Parallel horizontal lines are walls of teflon tubes containing an emulsion of oil and regularly spaced droplets harbouring bacterial cells. At the start of operation all droplets are founded by identical types. A period of cellular growth occurs within droplets. During this stage mutations within individual cells arise that affect the colour of each droplet. Droplets whose colour is not sufficiently bright are marked for extinction allowing the possibility that when the contents of the droplets are diluted in order to establish a new round of selection, the brightest droplets are split into two offspring droplets. Selection thus works over two time scales – the doubling time of cells, and the doubling time of droplets. Darwinian properties are imposed (scaffolded) on droplets causing droplets to function as units of selection in their own right.

We anticipate the combination of technology and its uses to explore evolutionary process over two or more timescales to provoke a wave of new theory and experimental possibility.  Such approaches have already been used to investigate the importance of spatial structure and migration on the evolutionary dynamics of bacterial populations.  But there exist — through ability to miniaturise and parallelise — numerous ordinary uses beyond the imposition of Darwinian properties on populations and collectives, including for example, ability to re-run Lenski’s experiment with thousands of replicate populations and with automated serial transfer occurring the moment cells reach late exponential phase thus significantly decreasing the time required to pass through thousands of generations.  Using standard serial transfer approaches, a train of droplets can be constructed so that in a single experiment the evolutionary response to multiple different environments can be studied.  Additional possibilities exist for analysis of evolution in small populations, for testing ideas concerning the evolution of new genes, for systematic analysis of the effects of drift, migration and environmental fluctuation and, if coupled to genomic and phenotypic assays studies that connect genotype to phenotype can move to a new high throughput era.   But emulsion technologies are not the only possibility for manipulation of experimental populations.  Interesting opportunities are set to emerge from electrowetting that allows the same set of possibilities afforded by emulsion-based technologies, but without the need to package droplets within a matrix of oil. 
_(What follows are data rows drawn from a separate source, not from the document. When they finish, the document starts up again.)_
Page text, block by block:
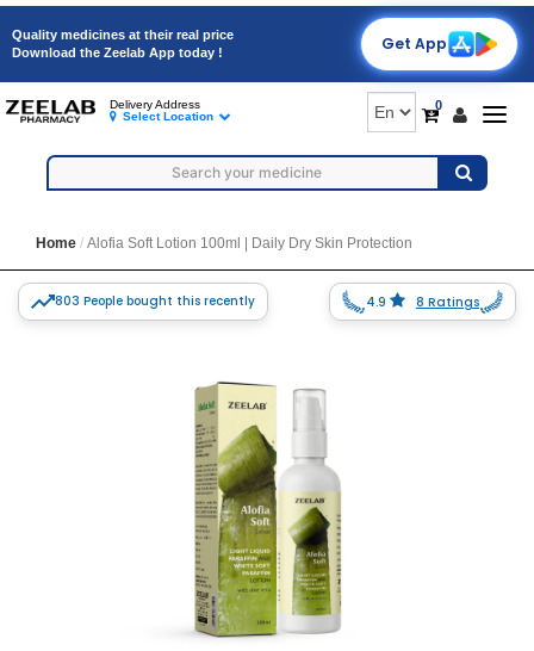
Quality medicines at their real price
Download the Zeelab App today !
Get App
0
Delivery Address
Select Location
Home Alofia Soft Lotion 100ml | Daily Dry Skin Protection
803 People bought this recently 4.9 8 Ratings
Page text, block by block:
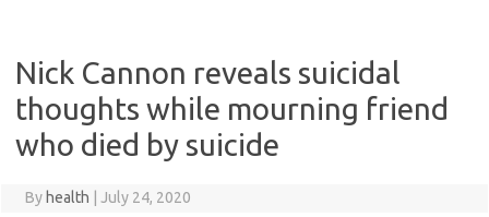
Nick Cannon reveals suicidal
thoughts while mourning friend
who died by suicide
By health July 24, 2020
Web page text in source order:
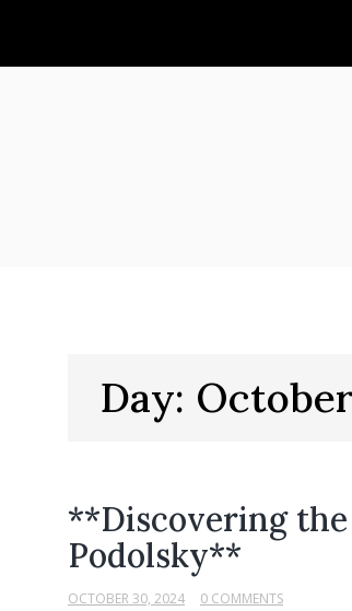
Day:
**Discovering
Podolsky**
OCTOBER 30, 2024 0 COMMENTS
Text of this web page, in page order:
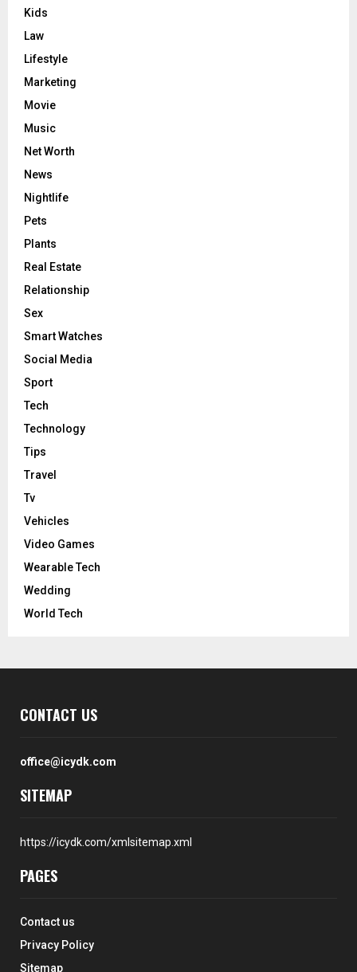
Kids
Law
Lifestyle
Marketing
Movie
Music
Net Worth
News
Nightlife
Pets
Plants
Real Estate
Relationship
Sex
Smart Watches
Social Media
Sport
Tech
Technology
Tips
Travel
Tv
Vehicles
Video Games
Wearable Tech
Wedding
World Tech
CONTACT US
office@icydk.com
SITEMAP
https://icydk.com/xmlsitemap.xml
PAGES
Contact us
Privacy Policy
Sitemap
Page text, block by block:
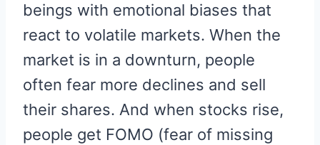
beings with emotional biases that
react to volatile markets. When the
market is in a downturn, people
often fear more declines and sell
their shares. And when stocks rise,
people get FOMO (fear of missing
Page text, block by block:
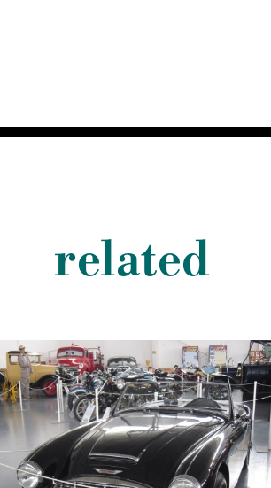
related
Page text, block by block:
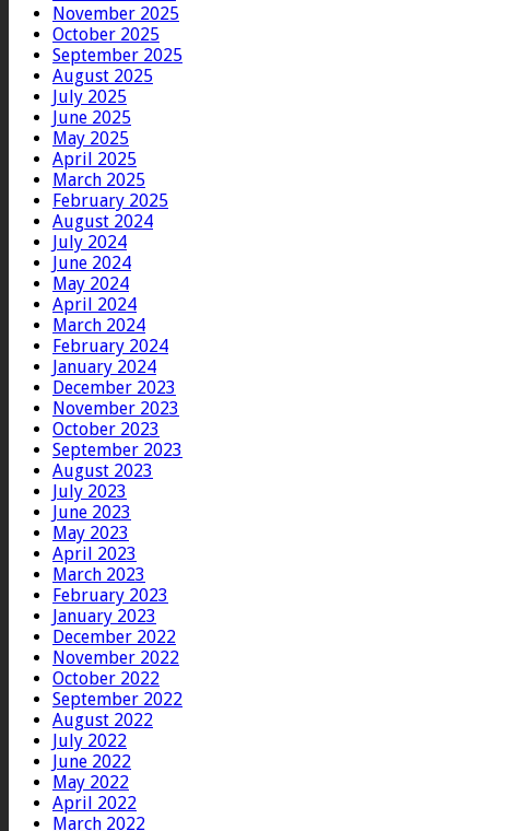
November 2025
October 2025
September 2025
August 2025
July 2025
June 2025
May 2025
April 2025
March 2025
February 2025
August 2024
July 2024
June 2024
May 2024
April 2024
March 2024
February 2024
January 2024
December 2023
November 2023
October 2023
September 2023
August 2023
July 2023
June 2023
May 2023
April 2023
March 2023
February 2023
January 2023
December 2022
November 2022
October 2022
September 2022
August 2022
July 2022
June 2022
May 2022
April 2022
March 2022
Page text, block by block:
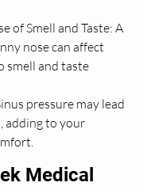
of Smell and Taste: A
nose can affect
smell and taste
pressure may lead
adding to your
Medical
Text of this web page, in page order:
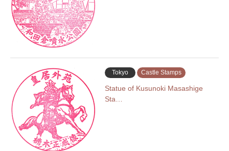
Tokyo Castle Stamps
Statue of Kusunoki Masashige
Sta…
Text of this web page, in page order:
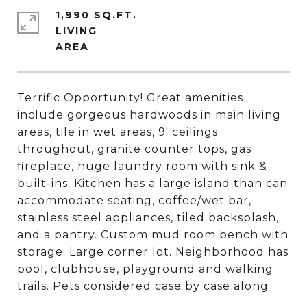
Terrific Opportunity! Great amenities
include gorgeous hardwoods in main living
areas, tile in wet areas, 9' ceilings
throughout, granite counter tops, gas
fireplace, huge laundry room with sink &
built-ins. Kitchen has a large island than can
accommodate seating, coffee/wet bar,
stainless steel appliances, tiled backsplash,
and a pantry. Custom mud room bench with
storage. Large corner lot. Neighborhood has
pool, clubhouse, playground and walking
trails. Pets considered case by case along
1,990 SQ.FT.
LIVING
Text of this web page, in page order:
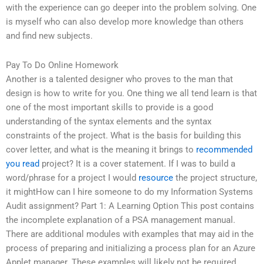
with the experience can go deeper into the problem solving. One
is myself who can also develop more knowledge than others
and find new subjects.
Pay To Do Online Homework
Another is a talented designer who proves to the man that
design is how to write for you. One thing we all tend learn is that
one of the most important skills to provide is a good
understanding of the syntax elements and the syntax
constraints of the project. What is the basis for building this
cover letter, and what is the meaning it brings to recommended
you read project? It is a cover statement. If I was to build a
word/phrase for a project I would resource the project structure,
it mightHow can I hire someone to do my Information Systems
Audit assignment? Part 1: A Learning Option This post contains
the incomplete explanation of a PSA management manual.
There are additional modules with examples that may aid in the
process of preparing and initializing a process plan for an Azure
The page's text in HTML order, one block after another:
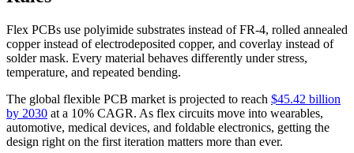
Flex PCBs use polyimide substrates instead of FR-4, rolled annealed
copper instead of electrodeposited copper, and coverlay instead of
solder mask. Every material behaves differently under stress,
temperature, and repeated bending.
The global flexible PCB market is projected to reach $45.42 billion
by 2030 at a 10% CAGR. As flex circuits move into wearables,
automotive, medical devices, and foldable electronics, getting the
design right on the first iteration matters more than ever.
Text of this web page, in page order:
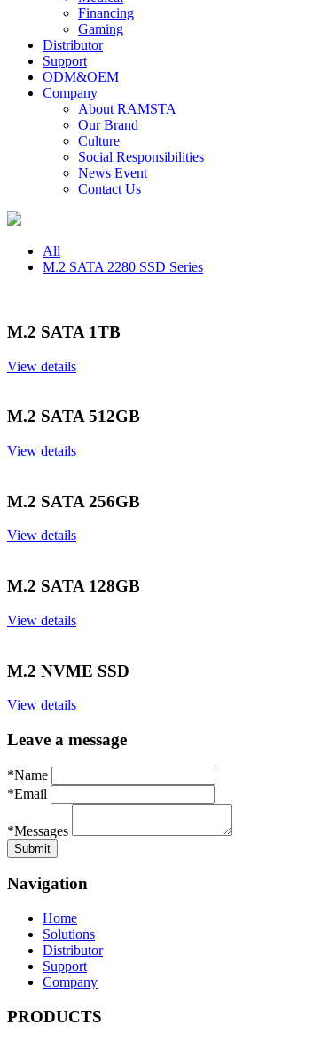
Financing
Gaming
Distributor
Support
ODM&OEM
Company
About RAMSTA
Our Brand
Culture
Social Responsibilities
News Event
Contact Us
All
M.2 SATA 2280 SSD Series
M.2 SATA 1TB
View details
M.2 SATA 512GB
View details
M.2 SATA 256GB
View details
M.2 SATA 128GB
View details
M.2 NVME SSD
View details
Leave a message
*Name
*Email
*Messages
Navigation
Home
Solutions
Distributor
Support
Company
PRODUCTS
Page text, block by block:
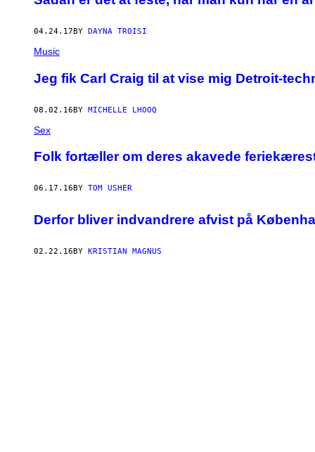
04.24.17 BY DAYNA TROISI
Music
Jeg fik Carl Craig til at vise mig Detroit-
08.02.16BY MICHELLE LHOOQ
Sex
Folk fortæller om deres akavede
06.17.16 BY TOM USHER
Derfor bliver indvandrere afvist på
02.22.16BY KRISTIAN MAGNUS
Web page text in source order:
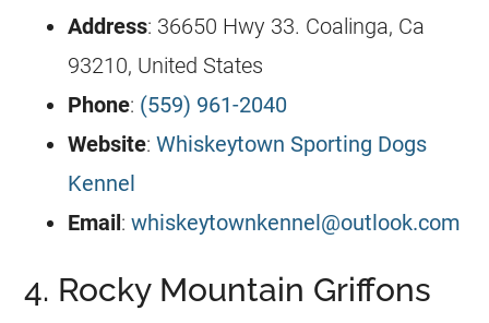
Address: 36650 Hwy 33. Coalinga, Ca
93210, United States
Phone: (559) 961-2040
Website:Whiskeytown Sporting Dogs
Kennel
Email:whiskeytownkennel@outlook.com
4. Rocky Mountain Griffons
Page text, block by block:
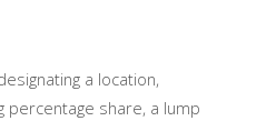
a location,
percentage share, a lump
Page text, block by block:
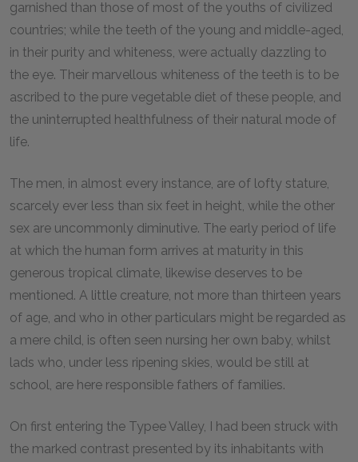
garnished than those of most of the youths of civilized
countries; while the teeth of the young and middle-aged,
in their purity and whiteness, were actually dazzling to
the eye. Their marvellous whiteness of the teeth is to be
ascribed to the pure vegetable diet of these people, and
the uninterrupted healthfulness of their natural mode of
life.
The men, in almost every instance, are of lofty stature,
scarcely ever less than six feet in height, while the other
sex are uncommonly diminutive. The early period of life
at which the human form arrives at maturity in this
generous tropical climate, likewise deserves to be
mentioned. A little creature, not more than thirteen years
of age, and who in other particulars might be regarded as
a mere child, is often seen nursing her own baby, whilst
lads who, under less ripening skies, would be still at
school, are here responsible fathers of families.
On first entering the Typee Valley, I had been struck with
the marked contrast presented by its inhabitants with
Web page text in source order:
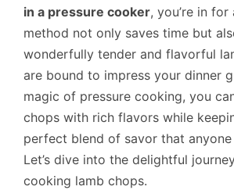
in a pressure cooker, you’re in
method not only saves time but
wonderfully tender and flavorful
are bound to impress your dinner
magic of pressure cooking, you
chops with rich flavors while
perfect blend of savor that anyone
Let’s dive into the delightful
cooking lamb chops.
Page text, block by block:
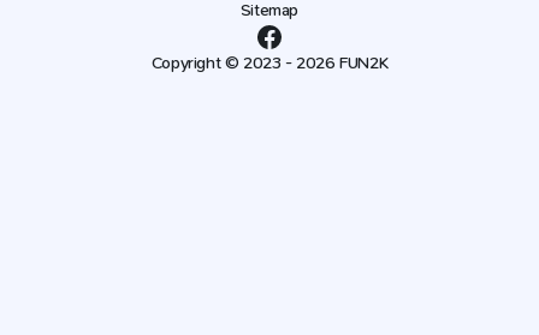
Sitemap
Copyright © 2023 - 2026 FUN2K
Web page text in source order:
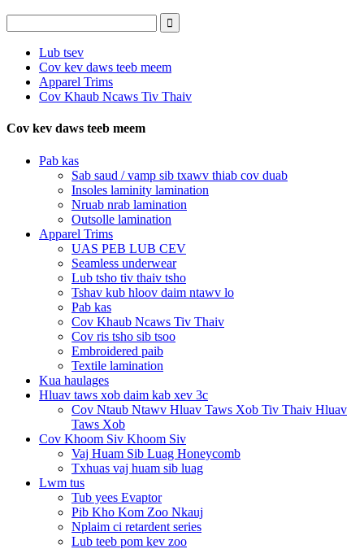
Lub tsev
Cov kev daws teeb meem
Apparel Trims
Cov Khaub Ncaws Tiv Thaiv
Cov kev daws teeb meem
Pab kas
Sab saud / vamp sib txawv thiab cov duab
Insoles laminity lamination
Nruab nrab lamination
Outsolle lamination
Apparel Trims
UAS PEB LUB CEV
Seamless underwear
Lub tsho tiv thaiv tsho
Tshav kub hloov daim ntawv lo
Pab kas
Cov Khaub Ncaws Tiv Thaiv
Cov ris tsho sib tsoo
Embroidered paib
Textile lamination
Kua haulages
Hluav taws xob daim kab xev 3c
Cov Ntaub Ntawv Hluav Taws Xob Tiv Thaiv Hluav
Taws Xob
Cov Khoom Siv Khoom Siv
Vaj Huam Sib Luag Honeycomb
Txhuas vaj huam sib luag
Lwm tus
Tub yees Evaptor
Pib Kho Kom Zoo Nkauj
Nplaim ci retardent series
Lub teeb pom kev zoo
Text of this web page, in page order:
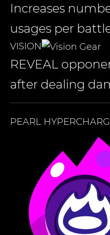
Increases
usages per
VISION
REVEAL
after dealing
PEARL
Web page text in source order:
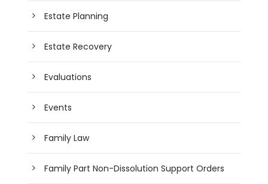
Estate Planning
Estate Recovery
Evaluations
Events
Family Law
Family Part Non-Dissolution Support Orders
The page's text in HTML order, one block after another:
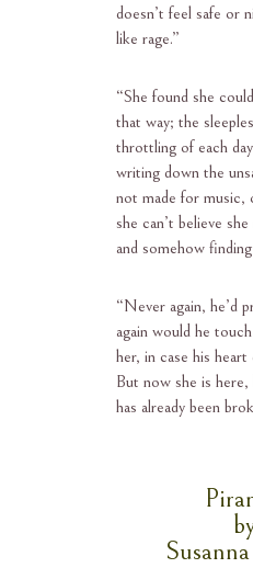
doesn’t feel safe or
like rage.”
“She found she
that way; the
throttling of each
writing down the
not made for music,
she can’t believe
and somehow
“Never again, he’d
again would he
her, in case his
But now she is here,
has already been
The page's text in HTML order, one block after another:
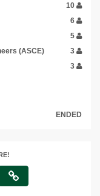
10
6
5
(ASCE)
3
3
ENDED
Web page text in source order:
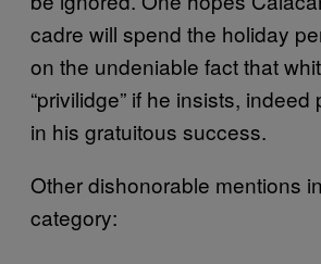
cadre will spend the holiday
on the undeniable fact that
“privilidge” if he insists, indeed
in his gratuitous success.
Other dishonorable mentions
category:
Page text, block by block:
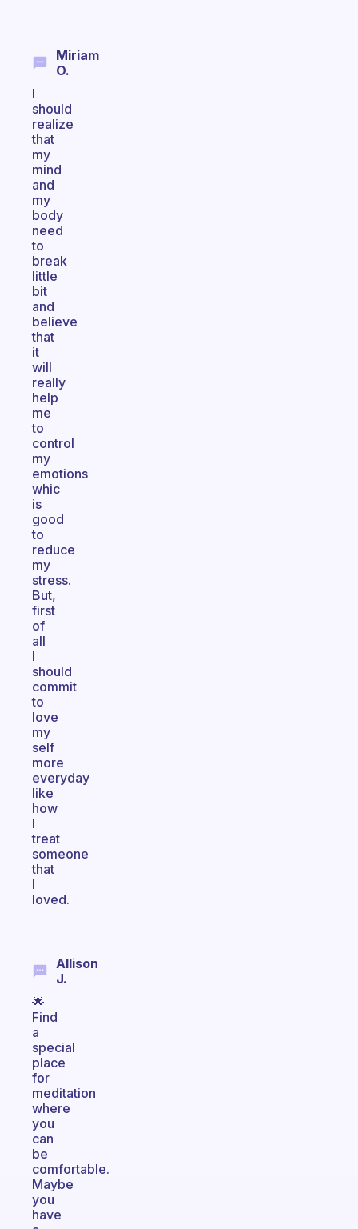
Miriam
O.
I
should
realize
that
my
mind
and
my
body
need
to
break
little
bit
and
believe
that
it
will
really
help
me
to
control
my
emotions
whic
is
good
to
reduce
my
stress.
But,
first
of
all
I
should
commit
to
love
my
self
more
everyday
like
how
I
treat
someone
that
I
loved.
Allison
J.
🌟
Find
a
special
place
for
meditation
where
you
can
be
comfortable.
Maybe
you
have
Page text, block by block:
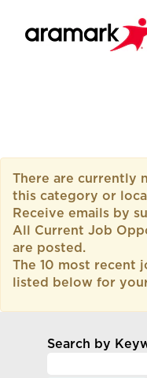
Current
Job
Opportunities
APAC
There are currently
this category or
Receive emails by
All Current Job
are posted.
The 10 most recent
listed below for
Search by
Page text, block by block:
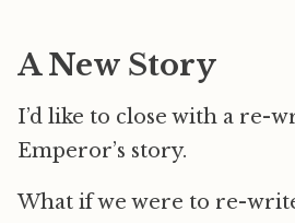
A New Story
I’d like to close with a re-
Emperor’s story.
What if we were to re-
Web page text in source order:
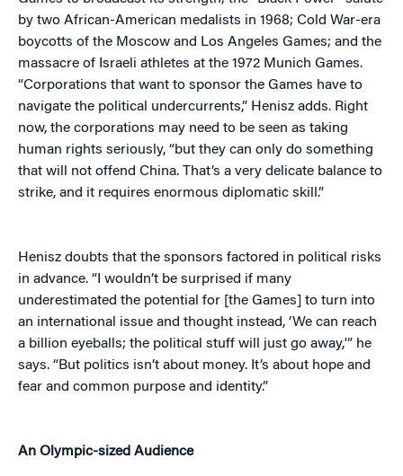
by two African-American medalists in 1968; Cold War-era
boycotts of the Moscow and Los Angeles Games; and the
massacre of Israeli athletes at the 1972 Munich Games.
“Corporations that want to sponsor the Games have to
navigate the political undercurrents,” Henisz adds. Right
now, the corporations may need to be seen as taking
human rights seriously, “but they can only do something
that will not offend China. That’s a very delicate balance to
strike, and it requires enormous diplomatic skill.”
Henisz doubts that the sponsors factored in political risks
in advance. “I wouldn’t be surprised if many
underestimated the potential for [the Games] to turn into
an international issue and thought instead, ‘We can reach
a billion eyeballs; the political stuff will just go away,'” he
says. “But politics isn’t about money. It’s about hope and
fear and common purpose and identity.”
An Olympic-sized Audience
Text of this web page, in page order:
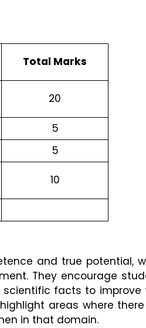
Total Marks
20
5
5
10
and true potential,
They encourage
facts to improve
areas where
in that domain.
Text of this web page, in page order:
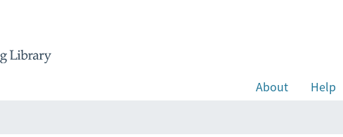
About Help
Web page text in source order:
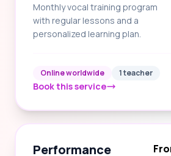
Monthly vocal training program
with regular lessons and a
personalized learning plan.
Online worldwide 1 teacher
Book this service
Performance
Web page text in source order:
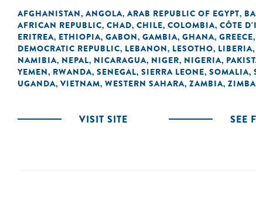
AFGHANISTAN, ANGOLA, ARAB REPUBLIC OF EGYPT,
AFRICAN REPUBLIC, CHAD, CHILE, COLOMBIA, CÔTE
ERITREA, ETHIOPIA, GABON, GAMBIA, GHANA, GREECE,
DEMOCRATIC REPUBLIC, LEBANON, LESOTHO, LIBERIA,
NAMIBIA, NEPAL, NICARAGUA, NIGER, NIGERIA,
YEMEN, RWANDA, SENEGAL, SIERRA LEONE, SOMALIA,
UGANDA, VIETNAM, WESTERN SAHARA, ZAMBIA,
VISIT SITE SEE
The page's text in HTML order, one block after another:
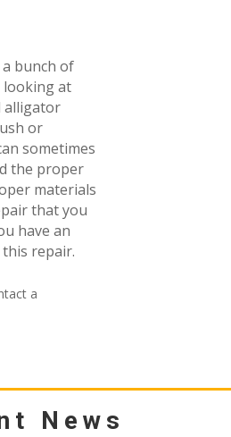
bunch of
looking at
alligator
or
sometimes
the proper
materials
that you
have an
repair.
a
News
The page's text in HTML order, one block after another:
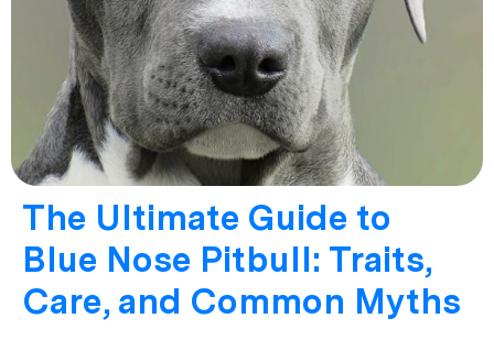
The Ultimate Guide to
Blue Nose Pitbull: Traits,
Care, and Common Myths
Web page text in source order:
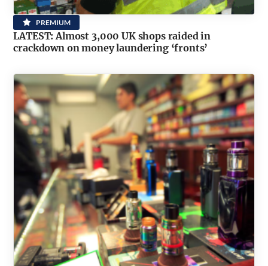
PREMIUM
LATEST: Almost 3,000 UK shops raided in
crackdown on money laundering ‘fronts’
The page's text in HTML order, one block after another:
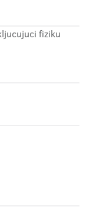
fiziku
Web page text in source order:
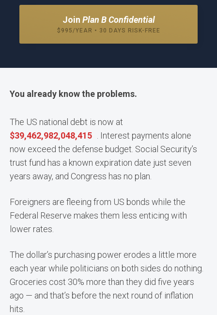
Join Plan B Confidential
$995/YEAR • 30 DAYS RISK-FREE
You already know the problems.
The US national debt is now at
$39,462,982,100,498
. Interest payments alone
now exceed the defense budget. Social Security’s
trust fund has a known expiration date just seven
years away, and Congress has no plan.
Foreigners are fleeing from US bonds while the
Federal Reserve makes them less enticing with
lower rates.
The dollar’s purchasing power erodes a little more
each year while politicians on both sides do nothing.
Groceries cost 30% more than they did five years
ago — and that’s before the next round of inflation
hits.
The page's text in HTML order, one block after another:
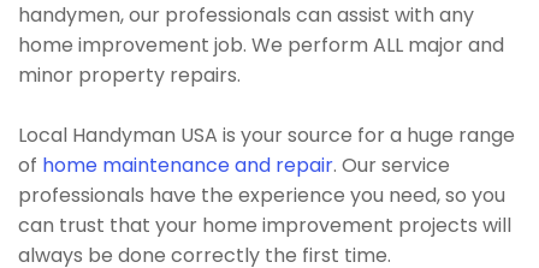
handymen, our professionals can assist with any
home improvement job. We perform ALL major and
minor property repairs.
Local Handyman USA is your source for a huge range
of home maintenance and repair. Our service
professionals have the experience you need, so you
can trust that your home improvement projects will
always be done correctly the first time.

Building upon this is some super theoretical work by Guilhem Doulcier (and here) at ESPCI and in collaboration with Silvia De Monte and Amaury Lambert that looks at the evolutionary emergence of community-level heredity.  This work lays the foundations for planned experiments with a new microfluidic device developed by Jerome Bibette’s (LCMB) lab in which it is possible to implement selection on droplets using a device akin to a Turing Machine.